Regardless of what one thinks of the Second Amendment and the gun-control debate, the consequences of the gun industry’s yearly production of weapons for the American market translates annually into more than 32,000 firearms deaths, one-third of which are homicides. That’s 2,000 more deaths than the entire American casualty count suffered during the eight years of the Revolutionary War. When the Second Amendment of the US Constitution — popularly interpreted as an individual right to own firearms — was adopted in 1791, it took twenty seconds for a skilled gunman to load and fire a single musket round. Today, a teenager can spray fifty rounds in twenty seconds from an automatic 9mm pistol with a high-capacity magazine drum.

Occasionally, law enforcement officials bust criminal networks that traffic firearms, slowing the flow of guns into Oakland before another deluge of legally purchased and illegally procured guns is trucked in. However, because of the sheer ubiquity of firearms in America, and especially due to hamstrung federal regulators and lax gun laws in other states, the flow of arms into Oakland has proven unstoppable.

After mass slayings and heinous crimes — like the Oikos University shooting last year, the killing of three-year-old Carlos Nava, and the Newtown, Connecticut school massacre — calls for more effective gun laws in Oakland and California ring out. Rarely, however, is the ultimate source of all this weaponry scrutinized — the major corporations and private companies assembling and selling millions of pistols, rifles, revolvers, and shotguns every year.

The firearms industry is a multi billion-dollar global business, and the United States is its single biggest profit center. Firearms makers, and the moneymen behind them, use their profits to buy political influence in the US, and gut sensible restrictions on the industry that would reduce the public health impact of gun violence.

And despite the gun lobby’s claims to be protecting “liberty,” the biggest gun companies and their owners include a strange mix of foreigners, state-owned enterprises, private equity investors, pension funds, and dynasties with feudal origins, many of whom could care less about the US Constitution’s ideals. These deadly business interests have a stake not just in keeping America armed and “free,” but also in saturating America’s streets with millions of firearms.


The gun that the King of Oakland waved about during his rampage — a Glock 17 — was likely manufactured in Glock’s factory in Smyrna, Georgia. That factory produces 23,000 semi-automatic pistols for sale each year in the United States. The model 17’s numeric name refers to the number of 9mm bullets that can be packed into a single factory magazine, but aftermarket clips holding 33 rounds are readily available — even though California law prohibits magazines with a capacity of more than ten rounds.

Glock’s brand name became ubiquitous on America’s streets in the 1990s due to both police and consumer purchases. This made Gaston Glock — the company’s Austrian owner who began his weapons empire in 1981 by converting his curtain rod factory into a pistol mill — doubly rich off the civilian and law enforcement markets. Thousands of Glock pistols legally sold to civilians have facilitated gruesome murders and assaults. The Bureau of Alcohol, Tobacco, Firearms and Explosives’ only available gun crime trace report for Oakland reveals that Glock 9mm pistols were the fifth most common weapon used here in robberies and murders in the early part of the last decade.

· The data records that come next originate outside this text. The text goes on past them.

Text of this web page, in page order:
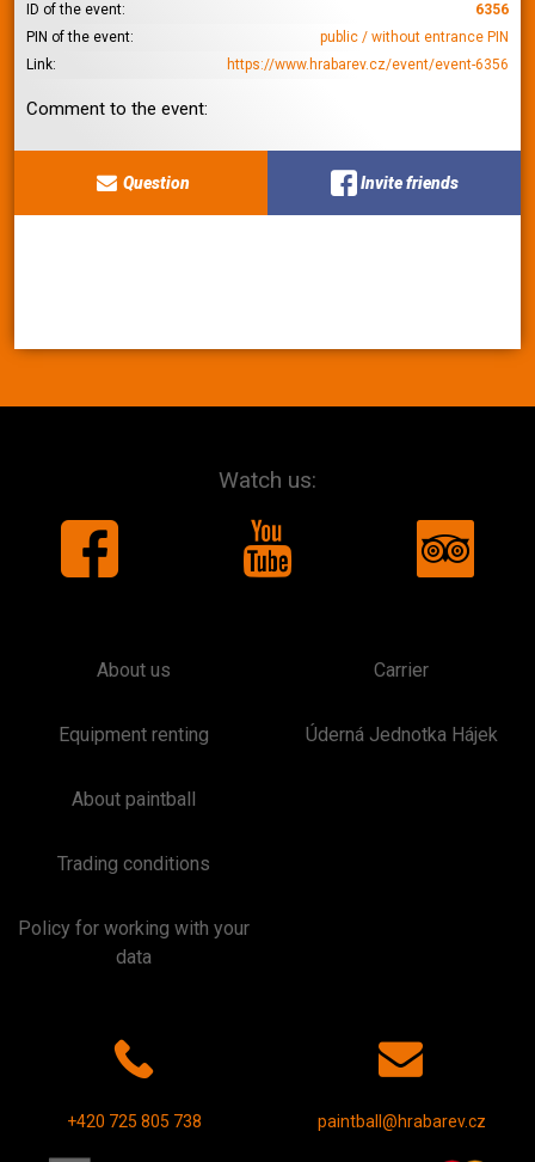
ID of the event:
6356
PIN of the event:
public / without entrance PIN
Link:
https://www.hrabarev.cz/event/event-6356
Comment to the event:
Question Invite friends
Watch us:
About us
Equipment renting
About paintball
Trading conditions
Policy for working with your
data
Carrier
Úderná Jednotka Hájek
+420 725 805 738 paintball@hrabarev.cz
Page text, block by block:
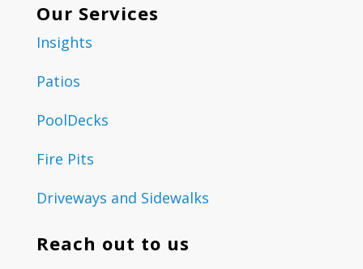
Our Services
Insights
Patios
PoolDecks
Fire Pits
Driveways and Sidewalks
Reach out to us
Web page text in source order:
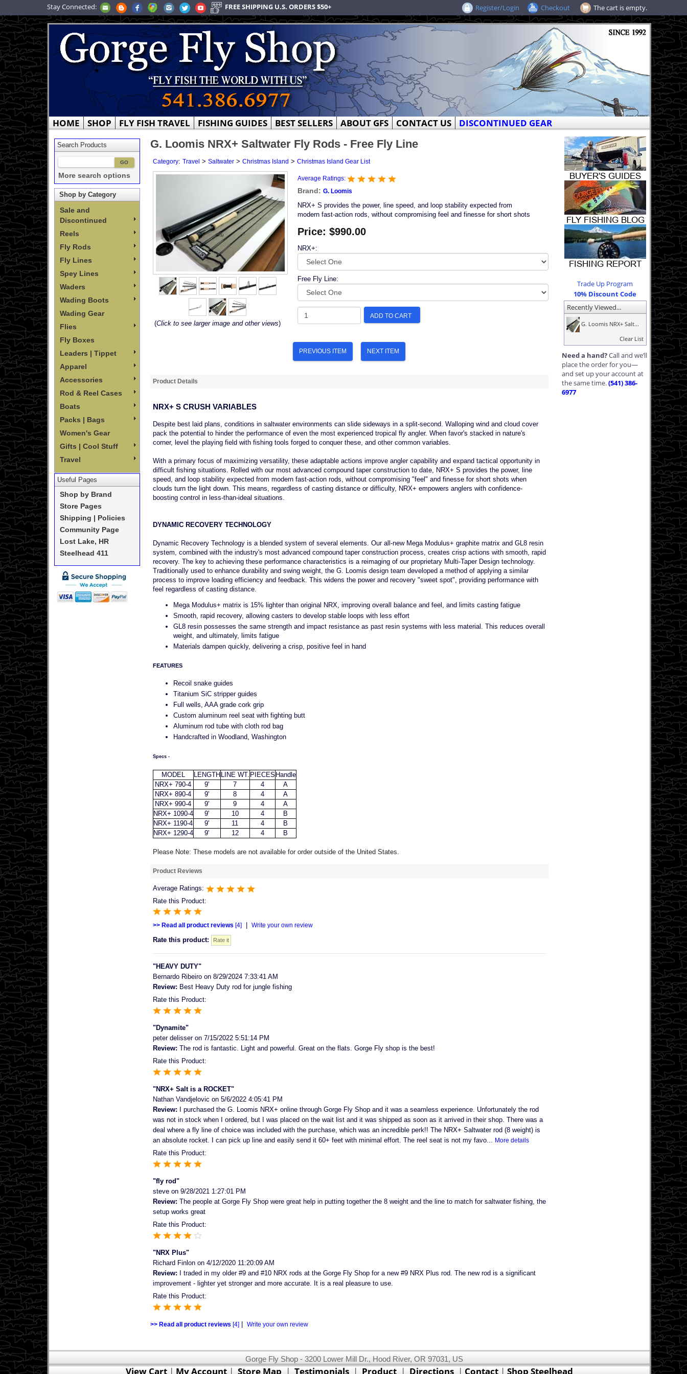
Stay Connected: FREE SHIPPING U.S. ORDERS $50+ The cart is empty.
Register/Login Checkout
HOME SHOP FLY FISH TRAVEL FISHING GUIDES BEST SELLERS ABOUT GFS CONTACT US DISCONTINUED GEAR
Search Products
More search options
Shop by Category
Sale and
Discontinued
Reels
Fly Rods
Fly Lines
Spey Lines
Waders
Wading Boots
Wading Gear
Flies
Fly Boxes
Leaders | Tippet
Apparel
Accessories
Rod & Reel Cases
Boats
Packs | Bags
Women's Gear
Gifts | Cool Stuff
Travel
Useful Pages
Shop by Brand
Store Pages
Shipping | Policies
Community Page
Lost Lake, HR
Steelhead 411
Trade Up Program
10% Discount Code
Recently Viewed...
G. Loomis NRX+ Salt...
Clear List
Need a hand?Call and we’ll
place the order for you—
and set up your account at
the same time.(541) 386-
6977
G. Loomis NRX+ Saltwater Fly Rods - Free Fly Line
Category: Travel > Saltwater> Christmas Island > Christmas Island Gear List
(Click to see larger image and other views)
Average Ratings:
Brand: G. Loomis
NRX+ S provides the power, line speed, and loop stability expected from
modern fast-action rods, without compromising feel and finesse for short shots
Price: $990.00
NRX+:
Free Fly Line:
ADD TO CART
PREVIOUS ITEM NEXT ITEM
Product Details
NRX+ S CRUSH VARIABLES
Despite best laid plans, conditions in saltwater environments can slide sideways in a split-second. Walloping wind and cloud cover
pack the potential to hinder the performance of even the most experienced tropical fly angler. When favor's stacked in nature's
corner, level the playing field with fishing tools forged to conquer these, and other common variables.
With a primary focus of maximizing versatility, these adaptable actions improve angler capability and expand tactical opportunity in
difficult fishing situations. Rolled with our most advanced compound taper construction to date, NRX+ S provides the power, line
speed, and loop stability expected from modern fast-action rods, without compromising "feel" and finesse for short shots when
clouds turn the light down. This means, regardless of casting distance or difficulty, NRX+ empowers anglers with confidence-
boosting control in less-than-ideal situations.
DYNAMIC RECOVERY TECHNOLOGY
Dynamic Recovery Technology is a blended system of several elements. Our all-new Mega Modulus+ graphite matrix and GL8 resin
system, combined with the industry's most advanced compound taper construction process, creates crisp actions with smooth, rapid
recovery. The key to achieving these performance characteristics is a reimaging of our proprietary Multi-Taper Design technology.
Traditionally used to enhance durability and swing weight, the G. Loomis design team developed a method of applying a similar
process to improve loading efficiency and feedback. This widens the power and recovery "sweet spot", providing performance with
feel regardless of casting distance.
Mega Modulus+ matrix is 15% lighter than original NRX, improving overall balance and feel, and limits casting fatigue
Smooth, rapid recovery, allowing casters to develop stable loops with less effort
GL8 resin possesses the same strength and impact resistance as past resin systems with less material. This reduces overall
weight, and ultimately, limits fatigue
Materials dampen quickly, delivering a crisp, positive feel in hand
FEATURES
Recoil snake guides
Titanium SiC stripper guides
Full wells, AAA grade cork grip
Custom aluminum reel seat with fighting butt
Aluminum rod tube with cloth rod bag
Handcrafted in Woodland, Washington
Specs -
MODEL LENGTH LINE WT. PIECES Handle
NRX+ 790-4
9' 7 4
A
NRX+ 890-4
9' 8 4
A
NRX+ 990-4
9' 9 4
A
NRX+ 1090-4
9' 10 4
B
NRX+ 1190-4
9' 11 4
B
NRX+ 1290-4
9' 12 4 B
Please Note: These models are not available for order outside of the United States.
Product Reviews
Average Ratings:
Rate this Product:
>> Read all product reviews [4]| Write your own review
Rate this product:
"HEAVY DUTY"
Bernardo Ribeiroon 8/29/2024 7:33:41 AM
Review: Best Heavy Duty rod for jungle fishing
Rate this Product:
"Dynamite"
peter delisseron 7/15/2022 5:51:14 PM
Review: The rod is fantastic. Light and powerful. Great on the flats. Gorge Fly shop is the best!
Rate this Product:
"NRX+ Salt is a ROCKET"
Nathan Vandjelovic on 5/6/2022 4:05:41 PM
Review: I purchased the G. Loomis NRX+ online through Gorge Fly Shop and it was a seamless experience. Unfortunately the rod
was not in stock when I ordered, but I was placed on the wait list and it was shipped as soon as it arrived in their shop. There was a
deal where a fly line of choice was included with the purchase, which was an incredible perk!! The NRX+ Saltwater rod (8 weight) is
an absolute rocket. I can pick up line and easily send it 60+ feet with minimal effort. The reel seat is not my favo... More details
Rate this Product:
"fly rod"
steveon 9/28/2021 1:27:01 PM
Review: The people at Gorge Fly Shop were great help in putting together the 8 weight and the line to match for saltwater fishing, the
setup works great
Rate this Product:
"NRX Plus"
Richard Finlonon 4/12/2020 11:20:09 AM
Review: I traded in my older #9 and #10 NRX rods at the Gorge Fly Shop for a new #9 NRX Plus rod. The new rod is a significant
improvement - lighter yet stronger and more accurate. It is a real pleasure to use.
Rate this Product:
>> Read all product reviews [4]| Write your own review
Gorge Fly Shop - 3200 Lower Mill Dr., Hood River, OR 97031, US
View Cart| My Account| Store Map | Testimonials| Product| Directions | Contact | Shop Steelhead
This website uses cookies.Read our cookie policy.
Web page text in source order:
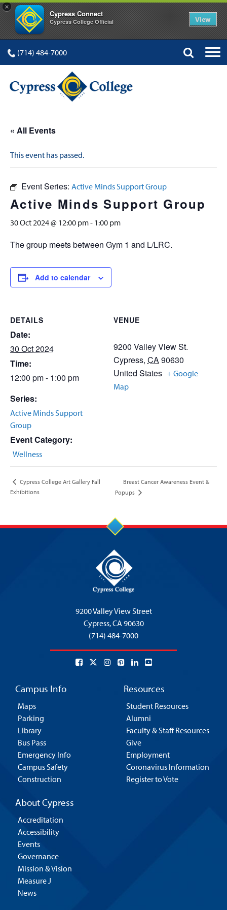
×
Cypress Connect
Cypress College Official View
(714) 484-7000
« All Events
This event has passed.
Event Series: Active Minds Support Group
Active Minds Support Group
30 Oct 2024 @ 12:00 pm- 1:00 pm
The group meets between Gym 1 and L/LRC.
Add to calendar
DETAILS
Date:
30 Oct 2024
Time:
12:00 pm - 1:00 pm
Series:
Active Minds Support
Group
Event Category:
Wellness
VENUE
9200 Valley View St.
Cypress, CA90630
United States + Google
Map
Cypress College Art Gallery Fall
Exhibitions
Breast Cancer Awareness Event &
Popups
9200 Valley View Street
Cypress,CA 90630
(714) 484-7000
Campus Info
Maps
Parking
Library
Bus Pass
Emergency Info
Campus Safety
Construction
Resources
Student Resources
Alumni
Faculty & Staff Resources
Give
Employment
Coronavirus Information
Register to Vote
About Cypress
Accreditation
Accessibility
Events
Governance
Mission & Vision
Measure J
News

Gaston Glock’s fortune wasn’t just built on the deadly reputation of his polymer casted guns. He also became a multi-millionaire by evading taxes in his most lucrative market, according to journalist Paul Barrett’s book Glock: The Rise of the America’s Gun. Paul Jannuzzo, the former general counsel and chief operating officer of GLOCK, Inc., was sentenced to seven years in prison last year on charges of embezzlement. But Jannuzzo claimed his employer framed him after he blew the whistle on Glock’s tax evasion schemes, which he said have sheltered more than $100 million from the IRS since the late 1980s. Although Glock’s opaque firearms empire is rivaled by few others, seven of the top ten gun makers with US factories, all of which are bigger than Glock, also are secretive private companies about which little is known.

The weapon used to kill Evan Meisner has an equally peculiar origin. Made by Taurus International Manufacturing Inc. in the company’s Miami, Florida shop, the powerful 9mm pistol is one of more than 114,000 built there each year for sale in the United States. Like Glock USA, Taurus is a subsidiary of a foreign company. Forjas Taurus, S.A., a Brazilian conglomerate, began making guns in 1941 for sale in South America. Eager to stake a claim in the United States, Taurus opened its Miami pistol factory in 1984, just in time to supply America with thousands of guns during the hyper-violent decade that followed.

Today, Brazil’s Taurus is the ninth-largest gun maker with a US factory. Unlike Glock, Forjas Taurus is a publicly traded corporation listed on the Brazilian stock exchange. When Americans buy Taurus pistols, the profits accrue to the employee pension fund of the Banco do Brasil and the Brazilian government.

But it’s the handguns, rifles, and shotguns made by industry giants like the Freedom Group, Sturm, Ruger, & Co., Smith & Wesson, and O.F. Mossberg & Sons that turn up most frequently as weapons used in crimes in Oakland. Both Sturm Ruger and Smith & Wesson are publicly traded corporations, and together they manufacture one-third of all the guns made in the US each year, or about two million firearms. Profits distributed as dividends accrue mostly to investment managers, hedge funds, and private equity firms. In 2011, the most recent year in which information was available, Sturm Ruger’s net sales totaled $329 million, up 28 percent from the previous year, while Smith & Wesson reported net sales of $392 million.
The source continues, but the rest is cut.